Manevî yolların takibinde meydana gelen bütün tereddütler sünnet-i seniyye ile gider, insan bu sayede ruhî bir huzur ve sükûnet hisseder. Tarikatların takip ettiği tasavvufî yollar da Resulullahın sünnetine uymaları nisbetinde doğru ve hak olur. Kıymet kazanmaları ise, sünnet-i seniyyeye uymalarına ve uygun hareket etmelerine bağlıdır. Nitekim İmam Rabbani bu hakikati açık bir şekilde ifade etmektedir.2

İşte, tasavvuf ehlinin bir kısmı "la mevcûde illâ Hû" yani "Allah'tan başka varlık yoktur", diğer bir kısmı da "la nıeşhûde illâ Hû", "Allah'tan başka müşahede edilen bir varlık yoktur" şeklinde vecizeleşen görüşleri de bu ölçü içerisinde mütalâa edilmelidir. Her iki görüşün mensuplarının, varlıkları tamamen inkâr ettikleri söylenemez. Ancak varlıkları hayal hükmünde kabul ederler. Varlıkların Allah'ın varlığı karşısındaki mevcudiyeti çok sönük olduğundan, böyle derler. Mümkinata, yani Allah'ın yarattıklarına, varlık değerini vermek istemezler. Hattâ İbni Arabi, Allah'tan başka bütün varlıkların mümkün olduğunu ve bu mümkün varlıkların var oluşlarının ise mevhum olduğunu söylemektedir. Böylece varlıkları bir gölge olarak görmektedir.3

İşte, "la mevcûde illâ Hû" ile ifade edilen bu meslek Bediüzzaman'ın ifadesiyle "cadde-i kübrâ" değildir. "Evet, cadde-i kübrâ, Sahabe ve Tabiîn ve Asfîyamn caddesidir. (Eşyanın hakikatları sabittir) cümlesi onların kaide-i külliyeleridir."4 Dolayısıyla varlıkların sabit hakikatları vardır. Hayal ve vehim değildiler.
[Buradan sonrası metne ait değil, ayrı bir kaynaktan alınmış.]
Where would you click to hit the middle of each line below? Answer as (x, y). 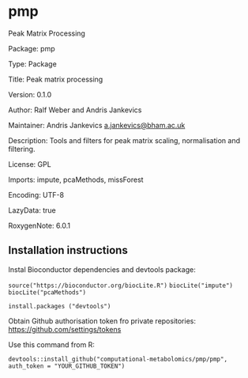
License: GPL (30, 164)
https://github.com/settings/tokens (65, 329)
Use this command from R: (51, 344)
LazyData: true (32, 210)
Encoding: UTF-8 (36, 195)
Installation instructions (68, 250)
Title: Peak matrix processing (56, 79)
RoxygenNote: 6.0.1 (39, 225)
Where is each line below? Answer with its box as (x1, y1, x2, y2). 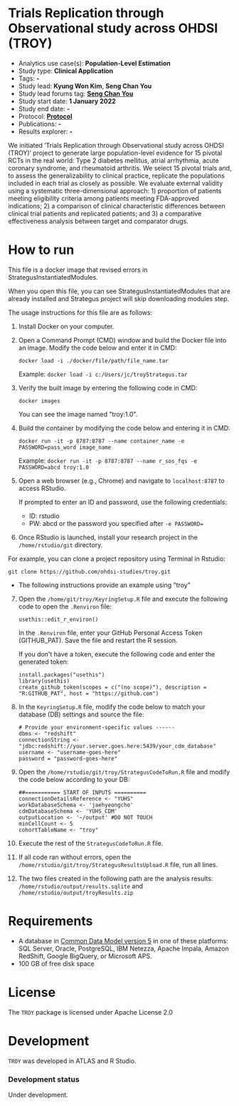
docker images (18, 397, 60, 405)
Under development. (8, 1090, 68, 1099)
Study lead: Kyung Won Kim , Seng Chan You (18, 81, 152, 90)
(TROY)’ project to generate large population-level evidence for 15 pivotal (8, 148, 223, 157)
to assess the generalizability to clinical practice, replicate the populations (8, 171, 225, 180)
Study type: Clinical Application (18, 66, 113, 75)
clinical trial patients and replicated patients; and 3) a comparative (8, 209, 202, 218)
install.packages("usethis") (18, 671, 105, 679)
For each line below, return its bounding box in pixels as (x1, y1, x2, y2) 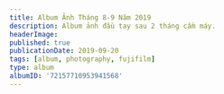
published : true (9, 38, 70, 47)
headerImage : (9, 30, 59, 38)
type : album (9, 64, 54, 73)
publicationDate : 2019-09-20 (9, 47, 119, 56)
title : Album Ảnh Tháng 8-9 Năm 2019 (9, 13, 152, 22)
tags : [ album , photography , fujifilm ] (9, 55, 155, 64)
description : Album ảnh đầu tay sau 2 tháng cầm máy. (9, 21, 217, 30)
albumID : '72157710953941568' (9, 72, 124, 81)
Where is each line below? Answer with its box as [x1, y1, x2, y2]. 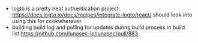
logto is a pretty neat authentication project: [11, 5, 121, 12]
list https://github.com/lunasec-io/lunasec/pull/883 [11, 30, 139, 37]
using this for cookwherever [11, 18, 82, 24]
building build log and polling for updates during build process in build [11, 24, 185, 31]
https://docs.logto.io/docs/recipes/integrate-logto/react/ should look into [11, 11, 193, 18]
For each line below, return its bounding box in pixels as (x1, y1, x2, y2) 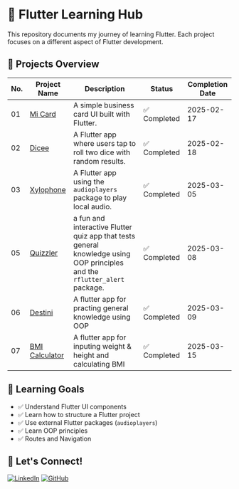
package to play (73, 192, 127, 202)
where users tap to (73, 138, 137, 148)
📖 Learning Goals (7, 384, 85, 396)
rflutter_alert (73, 275, 124, 283)
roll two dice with (73, 147, 131, 157)
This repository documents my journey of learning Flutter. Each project (7, 30, 215, 38)
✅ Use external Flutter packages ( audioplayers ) (17, 418, 158, 426)
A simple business (73, 100, 134, 110)
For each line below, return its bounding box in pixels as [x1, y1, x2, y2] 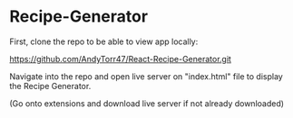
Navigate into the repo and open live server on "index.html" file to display [9, 70, 283, 82]
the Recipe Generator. [9, 80, 92, 91]
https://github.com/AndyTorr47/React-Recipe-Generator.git [9, 53, 231, 64]
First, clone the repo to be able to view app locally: [9, 36, 199, 47]
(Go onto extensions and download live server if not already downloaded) [9, 97, 284, 109]
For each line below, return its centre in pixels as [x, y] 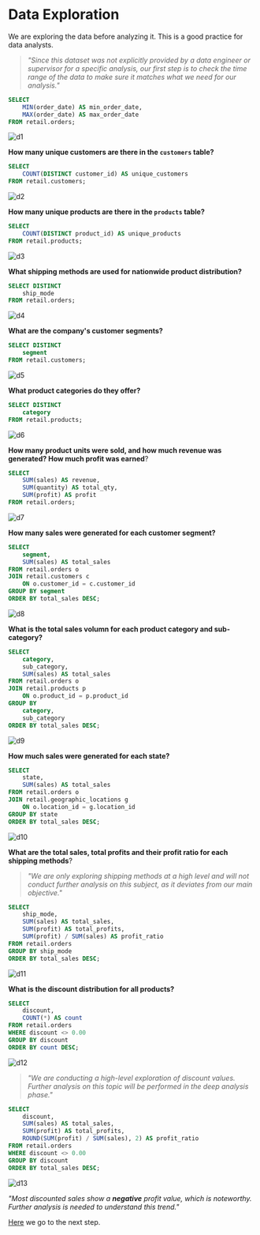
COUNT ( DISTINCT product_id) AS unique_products [102, 233]
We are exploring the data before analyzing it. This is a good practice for [126, 36]
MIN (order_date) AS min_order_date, [83, 107]
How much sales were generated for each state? [89, 755]
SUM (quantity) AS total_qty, [70, 488]
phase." [40, 1094]
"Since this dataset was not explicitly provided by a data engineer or [139, 60]
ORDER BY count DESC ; [44, 1047]
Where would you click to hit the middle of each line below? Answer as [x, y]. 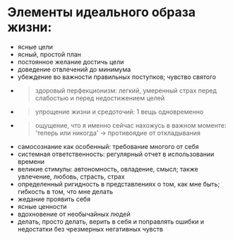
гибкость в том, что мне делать [65, 191]
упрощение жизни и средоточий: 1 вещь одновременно [119, 112]
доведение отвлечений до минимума [74, 69]
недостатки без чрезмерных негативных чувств [90, 229]
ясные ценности [42, 206]
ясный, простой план [49, 54]
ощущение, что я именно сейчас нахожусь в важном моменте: [131, 125]
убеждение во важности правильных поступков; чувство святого [117, 77]
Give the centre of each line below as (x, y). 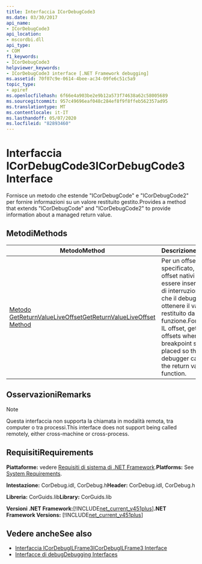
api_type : (19, 46)
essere (171, 283)
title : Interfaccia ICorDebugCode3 (51, 12)
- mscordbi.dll (25, 40)
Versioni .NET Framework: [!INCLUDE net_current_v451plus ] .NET (86, 508)
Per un (171, 260)
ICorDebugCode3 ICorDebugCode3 (96, 166)
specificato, (178, 268)
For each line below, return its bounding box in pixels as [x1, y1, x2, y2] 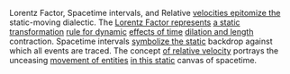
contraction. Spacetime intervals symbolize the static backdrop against [9, 36, 273, 46]
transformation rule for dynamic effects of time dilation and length [9, 27, 254, 37]
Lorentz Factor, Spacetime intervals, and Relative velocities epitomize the [9, 8, 281, 18]
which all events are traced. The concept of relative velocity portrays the [9, 45, 279, 56]
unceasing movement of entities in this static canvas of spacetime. [9, 55, 258, 65]
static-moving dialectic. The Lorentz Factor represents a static [9, 17, 240, 28]
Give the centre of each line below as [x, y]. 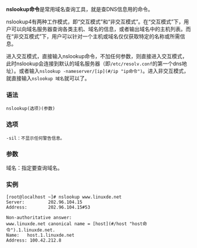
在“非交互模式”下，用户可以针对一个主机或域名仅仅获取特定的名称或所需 [93, 36]
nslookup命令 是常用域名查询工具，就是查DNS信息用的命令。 [80, 9]
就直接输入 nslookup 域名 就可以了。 [48, 78]
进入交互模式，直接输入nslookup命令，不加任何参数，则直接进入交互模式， [97, 56]
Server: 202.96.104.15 [44, 202]
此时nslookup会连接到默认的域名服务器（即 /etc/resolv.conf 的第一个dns [94, 63]
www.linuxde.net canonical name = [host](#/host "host [74, 224]
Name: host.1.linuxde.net [40, 235]
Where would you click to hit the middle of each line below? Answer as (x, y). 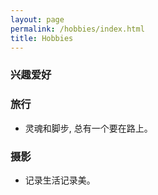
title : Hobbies (42, 38)
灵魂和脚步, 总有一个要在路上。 (88, 128)
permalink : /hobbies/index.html (77, 29)
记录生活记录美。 (60, 180)
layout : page (37, 19)
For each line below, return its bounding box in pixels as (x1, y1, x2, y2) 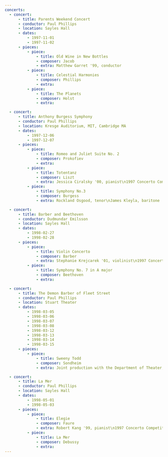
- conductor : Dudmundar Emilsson (18, 216, 88, 221)
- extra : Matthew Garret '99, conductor (36, 63, 122, 68)
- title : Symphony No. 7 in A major (36, 268, 113, 273)
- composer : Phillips (36, 77, 81, 82)
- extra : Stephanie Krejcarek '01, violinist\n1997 (36, 259, 146, 264)
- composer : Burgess (36, 193, 79, 198)
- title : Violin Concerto (36, 249, 91, 254)
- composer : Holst (36, 96, 75, 101)
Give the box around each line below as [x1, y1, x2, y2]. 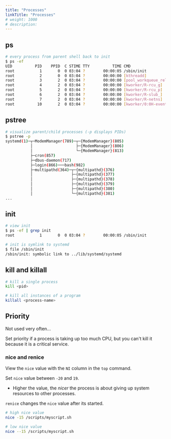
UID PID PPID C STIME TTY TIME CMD [5, 63, 131, 69]
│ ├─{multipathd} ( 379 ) [30, 182, 115, 187]
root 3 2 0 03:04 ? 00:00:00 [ [5, 78, 126, 83]
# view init [5, 223, 31, 229]
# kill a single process [5, 279, 58, 284]
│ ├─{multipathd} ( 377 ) [30, 172, 115, 177]
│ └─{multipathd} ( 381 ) [30, 191, 115, 196]
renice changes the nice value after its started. [5, 400, 104, 406]
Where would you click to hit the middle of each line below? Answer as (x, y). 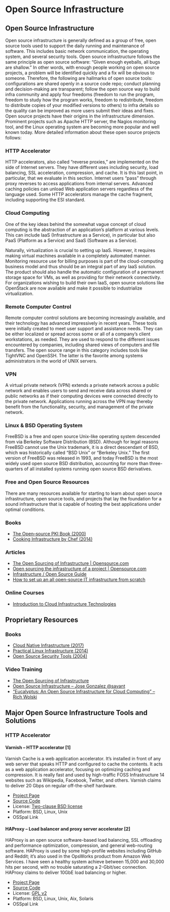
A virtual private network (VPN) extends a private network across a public (82, 385)
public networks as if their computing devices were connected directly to (82, 396)
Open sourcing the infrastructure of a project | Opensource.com (79, 569)
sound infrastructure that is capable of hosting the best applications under (83, 504)
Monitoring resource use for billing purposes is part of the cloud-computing (84, 261)
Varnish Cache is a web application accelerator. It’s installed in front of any (83, 759)
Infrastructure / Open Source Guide (49, 574)
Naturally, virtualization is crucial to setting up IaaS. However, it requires (80, 250)
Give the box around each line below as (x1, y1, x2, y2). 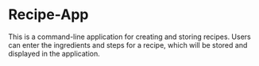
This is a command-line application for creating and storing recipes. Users (8, 32, 252, 41)
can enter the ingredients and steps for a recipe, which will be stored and (8, 40, 248, 49)
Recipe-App (8, 6, 89, 24)
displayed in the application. (8, 49, 101, 58)
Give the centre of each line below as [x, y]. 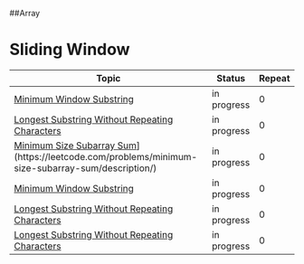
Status [231, 78]
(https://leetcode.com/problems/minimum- [105, 156]
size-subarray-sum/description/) [85, 168]
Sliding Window [70, 50]
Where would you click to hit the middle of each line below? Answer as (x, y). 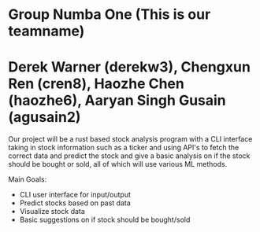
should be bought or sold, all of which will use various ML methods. (118, 164)
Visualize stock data (52, 212)
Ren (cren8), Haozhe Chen (97, 84)
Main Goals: (28, 179)
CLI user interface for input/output (75, 195)
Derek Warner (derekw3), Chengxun (129, 67)
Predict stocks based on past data (75, 203)
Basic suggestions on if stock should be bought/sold (105, 220)
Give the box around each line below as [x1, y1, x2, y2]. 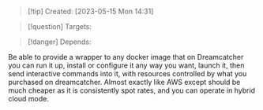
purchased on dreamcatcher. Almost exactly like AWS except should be [8, 78, 241, 86]
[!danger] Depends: [27, 37, 92, 46]
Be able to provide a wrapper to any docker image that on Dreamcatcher [8, 53, 244, 61]
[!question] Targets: [27, 22, 92, 31]
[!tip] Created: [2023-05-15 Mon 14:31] [27, 7, 154, 16]
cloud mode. [8, 94, 49, 103]
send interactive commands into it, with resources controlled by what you [8, 69, 247, 78]
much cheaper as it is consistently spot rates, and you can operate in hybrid [8, 86, 255, 95]
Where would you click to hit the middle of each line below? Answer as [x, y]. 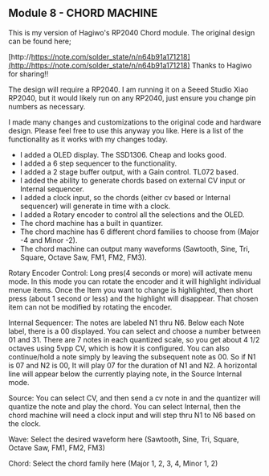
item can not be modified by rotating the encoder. [90, 307]
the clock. [25, 423]
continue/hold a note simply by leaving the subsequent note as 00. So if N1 [132, 356]
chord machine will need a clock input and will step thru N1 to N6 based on [132, 415]
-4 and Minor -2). [49, 240]
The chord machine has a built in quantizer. [91, 223]
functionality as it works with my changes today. [88, 139]
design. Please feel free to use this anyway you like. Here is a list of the [126, 130]
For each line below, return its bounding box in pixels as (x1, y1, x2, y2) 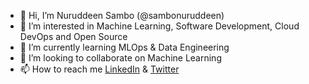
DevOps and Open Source (19, 31, 128, 42)
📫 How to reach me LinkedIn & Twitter (19, 63, 180, 75)
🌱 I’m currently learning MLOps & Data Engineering (19, 41, 230, 53)
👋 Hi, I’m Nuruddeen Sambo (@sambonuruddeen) (19, 10, 225, 21)
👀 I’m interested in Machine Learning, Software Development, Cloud (19, 20, 300, 32)
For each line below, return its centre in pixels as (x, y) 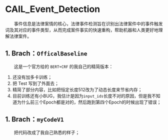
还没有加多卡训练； (32, 77)
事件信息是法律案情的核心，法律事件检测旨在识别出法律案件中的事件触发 (88, 23)
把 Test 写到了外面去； (35, 83)
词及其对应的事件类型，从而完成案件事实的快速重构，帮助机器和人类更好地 (82, 30)
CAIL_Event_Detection (53, 9)
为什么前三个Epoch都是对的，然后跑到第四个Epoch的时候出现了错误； (89, 102)
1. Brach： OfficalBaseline (46, 53)
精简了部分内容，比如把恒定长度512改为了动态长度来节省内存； (77, 89)
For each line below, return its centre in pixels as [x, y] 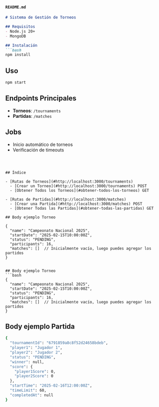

"La meşhûde illâ Hû" diyen meslek ise, tam huzuru kazanmak için varlıkların varlığını tamamen inkâr etmez, fakat üzerine bir perde çeker, görmek istemez. Çünkü onların manevî huzura mâni olduğuna inanır. Bunların birinci kısımdan farkları, varlıkları yok olarak kabul etmemeleridir. Vardır, ama perde olduğuna inandıkları için görmek istemezler.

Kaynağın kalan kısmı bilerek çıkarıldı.